You want to get started with LLMs that are complex to deploy, such as Llama 2 70B
You don’t want to manage that infrastructure as it requires too much time, expertise and/or budget
You don’t want to expose your data to a third party AI provider that manages the infrastructure for you due to privacy/compliance issues

❌ What is not covered by BlindLlama?

BlindLlama is simply a drop-in replacement to query a remotely hosted model instead of having to go through complex local deployment. We do not cover training from scratch, but we will cover fine-tuning soon.
BlindLlama allows you to quickly and securely leverage models which are open-source, such as Llama 2, StarCoder, etc. Proprietary models from OpenAI, Anthropic, and Cohere are not supported yet as we would require them to modify their backend to offer a Confidential & transparent AI infrastructure like ours.
BlindLlama’s trust model implies some level of trust in Cloud providers and hardware providers since we leverage secure hardware available and managed by Cloud providers (see our trust model section for more details).

BlindLlama virtually provides the same level of security, privacy, and control as solutions provided by Cloud providers like Azure OpenAI Services.

🚀 Getting started

Check out our Quick tour, which will enable you to play with an example using the Llama 2 model while ensuring your data remains private and without the hassle of provisioning!
Find out more about How we protect your data
Discover the architecture and trust model behind BlindLlama.
You can also check out our video introducing BlindLlama and walking you through the quick tour:

📚 Advanced security whitepaper

We created the BlindLlama whitepaper to cover the architecture and security features behind BlindLLama in greater detail.

The whitepaper is intended for an audience with security expertise.

You can read or download the whitepaper here!

🎯 Roadmap

There are three key milestones planned for the BlindLlama project.

BlindLlama Alpha launch (not attestable):

The alpha launch of BlindLlama provides an API for the Llama2-70b model which you can query with our python SDK.

Users can test out and query our API but should not yet send any confidential data to the API as it is does not yet have full implementation of security features.

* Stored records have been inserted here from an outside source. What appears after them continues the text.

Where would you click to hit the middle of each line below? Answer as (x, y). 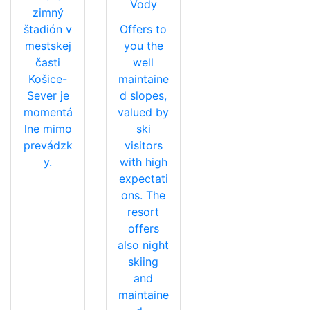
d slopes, (143, 95)
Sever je (48, 95)
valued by (143, 112)
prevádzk (48, 145)
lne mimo (48, 128)
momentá (48, 112)
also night (143, 245)
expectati (143, 178)
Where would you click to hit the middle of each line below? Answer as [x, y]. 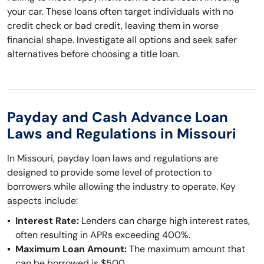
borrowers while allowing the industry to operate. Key [121, 187]
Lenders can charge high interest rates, [164, 221]
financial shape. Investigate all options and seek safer [122, 40]
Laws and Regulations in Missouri [122, 133]
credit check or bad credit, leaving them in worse [113, 26]
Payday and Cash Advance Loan [118, 117]
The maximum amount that [186, 249]
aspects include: [42, 201]
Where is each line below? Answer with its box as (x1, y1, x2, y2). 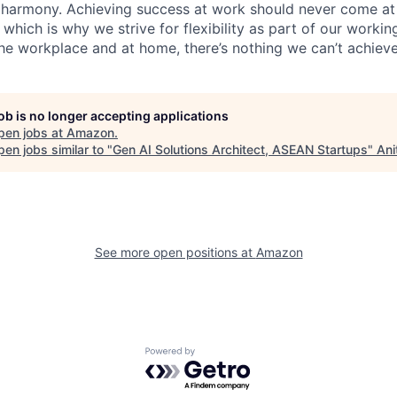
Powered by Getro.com (144, 346, 300, 365)
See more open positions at (94, 244, 256, 260)
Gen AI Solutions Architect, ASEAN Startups (113, 141, 368, 157)
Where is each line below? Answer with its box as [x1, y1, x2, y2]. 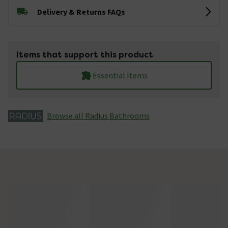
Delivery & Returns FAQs [37, 6, 125, 17]
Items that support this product [16, 49, 153, 60]
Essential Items [92, 70, 148, 80]
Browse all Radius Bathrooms [47, 110, 150, 121]
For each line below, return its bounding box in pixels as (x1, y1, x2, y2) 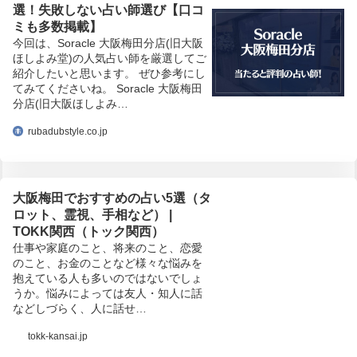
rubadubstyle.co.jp (28, 125, 108, 137)
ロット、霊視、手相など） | (13, 207, 172, 222)
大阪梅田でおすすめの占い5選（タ (13, 190, 211, 205)
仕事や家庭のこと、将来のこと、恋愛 (13, 241, 202, 254)
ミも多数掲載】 (13, 19, 102, 33)
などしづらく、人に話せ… (13, 301, 147, 315)
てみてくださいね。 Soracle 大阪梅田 (13, 81, 202, 95)
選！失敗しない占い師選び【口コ (13, 2, 204, 17)
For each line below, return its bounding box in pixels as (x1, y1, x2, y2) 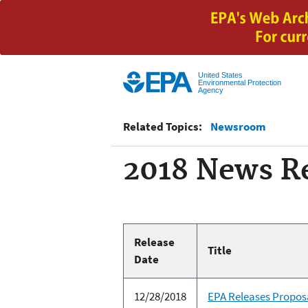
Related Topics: (123, 118, 202, 134)
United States (197, 70, 243, 79)
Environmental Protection (197, 78, 281, 87)
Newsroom (210, 118, 266, 134)
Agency (197, 85, 223, 94)
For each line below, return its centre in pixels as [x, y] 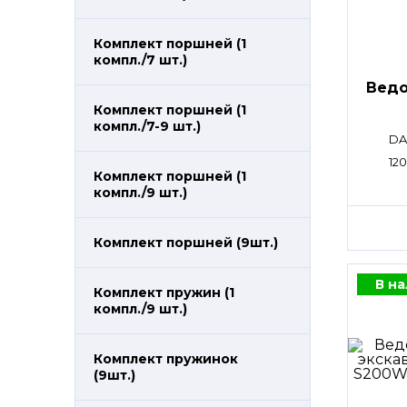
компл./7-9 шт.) [147, 126]
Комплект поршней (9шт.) [186, 243]
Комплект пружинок [166, 359]
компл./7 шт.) [140, 60]
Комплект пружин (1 [164, 293]
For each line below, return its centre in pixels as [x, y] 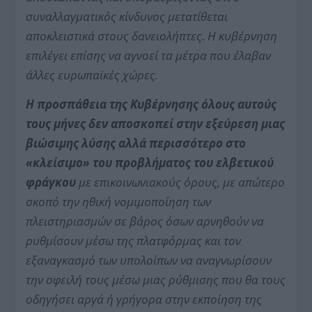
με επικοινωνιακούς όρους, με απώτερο [181, 182]
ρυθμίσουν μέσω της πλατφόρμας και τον [134, 240]
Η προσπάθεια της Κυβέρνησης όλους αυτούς [151, 104]
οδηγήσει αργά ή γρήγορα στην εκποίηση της [144, 299]
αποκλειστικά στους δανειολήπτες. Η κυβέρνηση [152, 36]
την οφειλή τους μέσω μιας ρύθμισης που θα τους [156, 279]
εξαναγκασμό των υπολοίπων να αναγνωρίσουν [149, 260]
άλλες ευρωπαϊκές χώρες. [92, 75]
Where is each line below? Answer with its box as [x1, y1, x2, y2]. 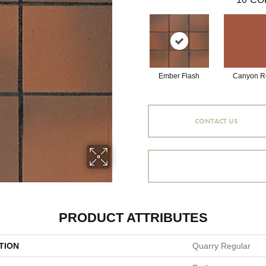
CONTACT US [195, 116, 238, 126]
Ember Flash [159, 71, 199, 80]
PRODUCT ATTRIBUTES [58, 210, 208, 225]
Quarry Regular [192, 240, 251, 251]
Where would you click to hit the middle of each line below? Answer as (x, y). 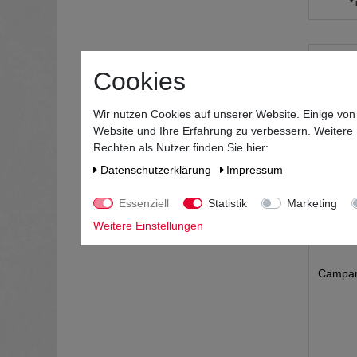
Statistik (228, 203)
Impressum (255, 169)
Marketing (312, 203)
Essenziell (143, 203)
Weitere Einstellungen (148, 225)
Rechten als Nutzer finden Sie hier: (181, 147)
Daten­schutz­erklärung (157, 169)
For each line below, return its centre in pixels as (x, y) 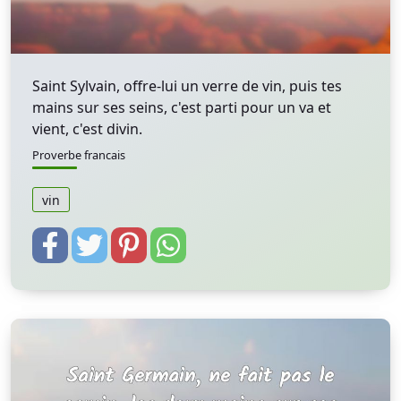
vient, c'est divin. (87, 129)
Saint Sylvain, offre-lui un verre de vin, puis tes (187, 86)
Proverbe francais (79, 155)
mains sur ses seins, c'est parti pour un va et (182, 107)
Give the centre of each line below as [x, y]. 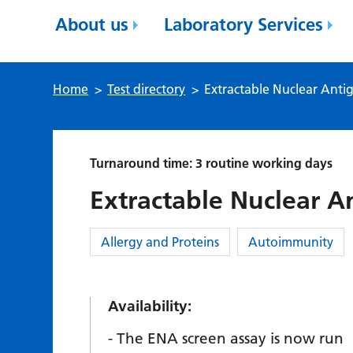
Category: [118, 236]
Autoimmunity [291, 242]
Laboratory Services [244, 24]
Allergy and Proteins [160, 242]
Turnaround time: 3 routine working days [212, 163]
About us [92, 24]
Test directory [147, 89]
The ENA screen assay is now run [230, 338]
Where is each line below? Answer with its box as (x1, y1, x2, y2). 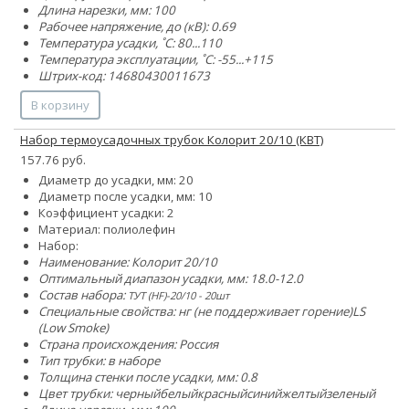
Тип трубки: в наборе (38, 351, 160, 369)
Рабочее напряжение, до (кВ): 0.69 (38, 17, 236, 35)
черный (115, 384, 160, 402)
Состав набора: (38, 286, 128, 303)
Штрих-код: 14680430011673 (38, 67, 210, 84)
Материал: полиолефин (38, 220, 175, 237)
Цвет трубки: (38, 384, 115, 402)
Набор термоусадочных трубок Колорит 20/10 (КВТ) (20, 131, 324, 148)
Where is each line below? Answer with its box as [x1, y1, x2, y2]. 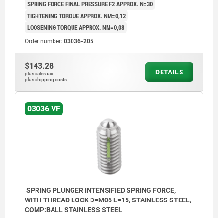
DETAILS [155, 68, 183, 76]
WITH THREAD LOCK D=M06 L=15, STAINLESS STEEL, [25, 196, 191, 204]
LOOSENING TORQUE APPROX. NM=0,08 [27, 23, 124, 32]
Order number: [25, 38, 64, 45]
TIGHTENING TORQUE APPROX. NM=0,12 [27, 11, 126, 20]
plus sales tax [25, 71, 53, 77]
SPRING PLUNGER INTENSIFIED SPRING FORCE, [25, 186, 176, 195]
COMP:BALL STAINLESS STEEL [25, 206, 122, 214]
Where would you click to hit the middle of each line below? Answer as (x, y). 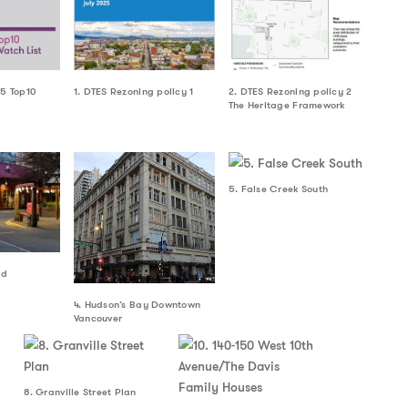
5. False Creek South (278, 189)
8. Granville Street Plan (80, 393)
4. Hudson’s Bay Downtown (137, 305)
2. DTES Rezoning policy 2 (290, 92)
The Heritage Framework (286, 106)
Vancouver (98, 319)
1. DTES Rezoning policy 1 (133, 92)
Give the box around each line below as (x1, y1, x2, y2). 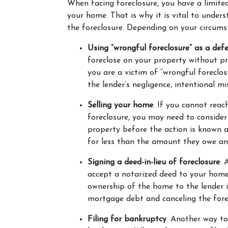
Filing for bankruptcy (88, 215, 166, 223)
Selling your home (88, 101, 153, 109)
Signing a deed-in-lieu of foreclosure (88, 158, 220, 166)
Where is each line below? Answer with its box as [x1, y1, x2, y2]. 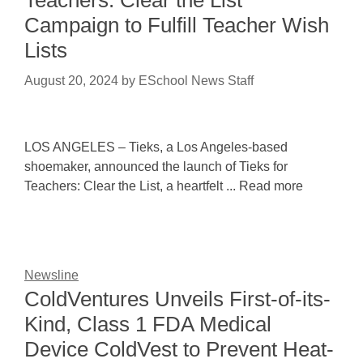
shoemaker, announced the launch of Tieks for [24, 160, 288, 173]
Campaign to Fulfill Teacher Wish [24, 13, 329, 37]
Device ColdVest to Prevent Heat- [24, 337, 334, 361]
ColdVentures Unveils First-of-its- [24, 287, 331, 311]
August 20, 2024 [24, 74, 118, 88]
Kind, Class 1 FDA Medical [24, 312, 271, 336]
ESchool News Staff [139, 74, 254, 88]
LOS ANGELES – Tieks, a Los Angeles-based [24, 140, 288, 154]
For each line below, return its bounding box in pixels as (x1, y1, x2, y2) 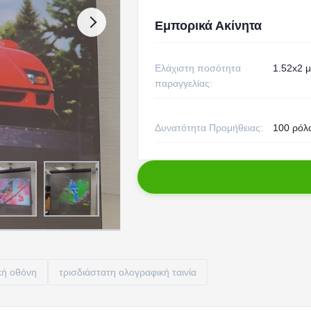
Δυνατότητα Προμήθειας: (154, 122, 263, 133)
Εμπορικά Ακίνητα (154, 19, 262, 33)
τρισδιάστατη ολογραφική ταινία (59, 267, 196, 278)
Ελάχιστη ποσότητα (154, 62, 241, 74)
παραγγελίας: (154, 78, 212, 89)
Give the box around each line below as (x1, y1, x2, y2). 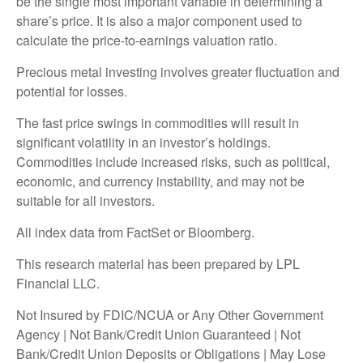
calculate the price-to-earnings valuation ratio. (16, 30, 277, 49)
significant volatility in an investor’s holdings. (16, 132, 271, 152)
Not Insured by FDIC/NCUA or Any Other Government (16, 305, 323, 324)
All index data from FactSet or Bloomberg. (16, 222, 254, 241)
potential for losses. (16, 81, 127, 100)
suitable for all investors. (16, 190, 155, 210)
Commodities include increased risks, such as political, (16, 152, 330, 171)
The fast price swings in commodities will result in (16, 113, 299, 132)

The server-side code includes the backbones for our attestation feature (which wll enable us to be able to prove the server is deploying the expected code to end users) but this feature will be fully launched in the following beta phase.

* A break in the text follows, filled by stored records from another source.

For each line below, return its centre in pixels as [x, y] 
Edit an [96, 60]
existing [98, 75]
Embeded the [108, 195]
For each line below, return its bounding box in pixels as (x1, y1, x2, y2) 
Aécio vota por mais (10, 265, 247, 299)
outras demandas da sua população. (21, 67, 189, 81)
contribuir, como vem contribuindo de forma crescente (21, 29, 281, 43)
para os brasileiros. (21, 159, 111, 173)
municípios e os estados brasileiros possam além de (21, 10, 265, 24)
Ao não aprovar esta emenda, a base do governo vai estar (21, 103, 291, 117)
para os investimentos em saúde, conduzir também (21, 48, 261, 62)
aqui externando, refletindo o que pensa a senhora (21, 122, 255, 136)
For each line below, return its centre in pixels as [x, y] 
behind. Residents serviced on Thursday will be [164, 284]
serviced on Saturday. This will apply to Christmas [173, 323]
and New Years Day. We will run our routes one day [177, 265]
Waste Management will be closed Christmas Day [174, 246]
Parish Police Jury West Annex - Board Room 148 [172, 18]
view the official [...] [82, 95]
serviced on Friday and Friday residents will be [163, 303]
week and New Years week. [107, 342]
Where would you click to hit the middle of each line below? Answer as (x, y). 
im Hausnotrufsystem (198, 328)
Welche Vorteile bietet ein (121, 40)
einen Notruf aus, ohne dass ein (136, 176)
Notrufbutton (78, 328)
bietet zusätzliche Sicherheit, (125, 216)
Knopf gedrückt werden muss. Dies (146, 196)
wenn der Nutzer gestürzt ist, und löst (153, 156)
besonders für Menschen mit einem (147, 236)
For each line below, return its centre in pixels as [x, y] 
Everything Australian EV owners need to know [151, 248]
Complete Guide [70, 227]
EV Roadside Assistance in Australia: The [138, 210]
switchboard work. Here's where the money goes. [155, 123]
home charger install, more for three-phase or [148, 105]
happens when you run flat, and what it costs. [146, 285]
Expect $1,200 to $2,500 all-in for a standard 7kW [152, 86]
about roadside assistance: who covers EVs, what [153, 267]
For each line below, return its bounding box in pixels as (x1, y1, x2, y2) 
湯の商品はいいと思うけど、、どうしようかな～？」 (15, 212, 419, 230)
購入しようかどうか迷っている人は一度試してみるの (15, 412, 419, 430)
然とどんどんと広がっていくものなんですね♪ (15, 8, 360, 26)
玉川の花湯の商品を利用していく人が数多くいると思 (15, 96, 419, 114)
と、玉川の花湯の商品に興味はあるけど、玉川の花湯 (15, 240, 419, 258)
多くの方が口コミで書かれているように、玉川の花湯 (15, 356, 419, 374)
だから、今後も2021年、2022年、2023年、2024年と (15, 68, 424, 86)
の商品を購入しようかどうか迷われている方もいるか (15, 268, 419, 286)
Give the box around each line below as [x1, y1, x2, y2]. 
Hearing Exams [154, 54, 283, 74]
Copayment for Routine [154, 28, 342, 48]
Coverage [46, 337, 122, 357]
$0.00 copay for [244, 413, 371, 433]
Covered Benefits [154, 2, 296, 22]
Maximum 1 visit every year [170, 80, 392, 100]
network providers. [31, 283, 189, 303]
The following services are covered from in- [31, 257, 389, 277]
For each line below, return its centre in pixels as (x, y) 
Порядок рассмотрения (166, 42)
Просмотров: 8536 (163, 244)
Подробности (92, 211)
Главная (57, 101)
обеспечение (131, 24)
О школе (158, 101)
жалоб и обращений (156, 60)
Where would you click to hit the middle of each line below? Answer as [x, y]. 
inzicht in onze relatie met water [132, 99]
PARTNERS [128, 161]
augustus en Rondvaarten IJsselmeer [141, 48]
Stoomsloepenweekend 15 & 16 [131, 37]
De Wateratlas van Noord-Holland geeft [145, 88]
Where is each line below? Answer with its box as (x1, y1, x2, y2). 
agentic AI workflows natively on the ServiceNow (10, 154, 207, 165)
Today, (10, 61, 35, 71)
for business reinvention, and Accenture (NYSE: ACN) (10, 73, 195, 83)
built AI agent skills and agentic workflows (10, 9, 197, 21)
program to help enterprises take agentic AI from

Expected launch date: week ending 08/09/2023

BlindLlama Beta launch (attestable):

The beta version adds the full implementation of TPM-based attestation, meaning our APIs can be fully verified remotely. This version will not yet have full hardening of server-side environment or audit and thus is not yet recommended in production!

Provisional launch date: week ending 06/10/2023

BlindLlama 1.0 launch (audit-ready):

A fully-secure version of BlindLlama ready for audit, with a fully hardened server environment.

Provisional launch date: week ending 08/12/2023

You can check out more details about these stages and our progress to achieveing these milestones on our official roadmap.

📇 Get in touch

We would love to hear your feedback or suggestions, here are the ways you can reach us:

Found a bug? Open an issue!
Got a suggestion? Join our Discord community and let us know!
Set up a one-on-one meeting with a member of our team

Want to hear more about our work on privacy in the field AI?

Check out our blog
Subscribe to our newsletter here

Thank you for your support!

🔒 Who made BlindLlama?

BlindLlama is developed by Mithril Security, a startup focused on democratizing privacy-friendly AI using secure hardware solutions.

We have already had our first project, BlindAI, an open-source Rust inference server that deploys ONNX models on Intel SGX secure enclaves, audited by Quarkslab.

BlindLlama builds on the foundations of BlindAI but provides much faster performance and focuses on serving managed models directly to developers instead of helping AI engineers to deploy models.